There are clear distinctions in the n-grams obtained between the twitter, news and blogs corpora.

The twitter corpus is typically less formal and more conversational, with shorter words and contracted words being used more often than in the other corpora. More emotive n-grams such as love are more prominent than in other corpora.

The news corpus shows a reasonably strong emphasis on places, prominent people and organisations, and what people have been recorded as saying.

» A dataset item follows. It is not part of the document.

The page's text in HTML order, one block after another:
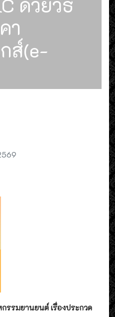
ด้วยวิธี
า
ส์(e-
รรมยานยนต์ เรื่องประกวด

The blogs corpus appears to take on a role of personal narrative; the n-grams are more formal and slightly more sophisticated than the twitter corpus, but still more personal than the news corpus.

These distinctions become clearer by removing stopwords, although a careful enough study of the n-grams including stopwords can still give similar impressions.

Some oddities show up in the n-grams (eg repetition of the single character ‘u’ in the news n-grams) indicating that further work on tokenisation, filtering and preparing the corpora for n-gram construction is warranted.

4. Plans for Prediction Algorithm

I am considering development of a prediction algorithm using the markovchain package in R, as there are indications that this is relatively simple and light on computational power compared to some other methods.

Stupid back-off seems to be a realistic method to apply to the problem of predicting when a phrase has not been encountered in the corpus utilised for prediction. If this proves too difficult or not particularly effective, some form of probabilistic substitution could be attempted instead.

There are indications that the quanteda package may work more efficiently than the tm package for NLP tasks, so I may have a look into this when developing the prediction model.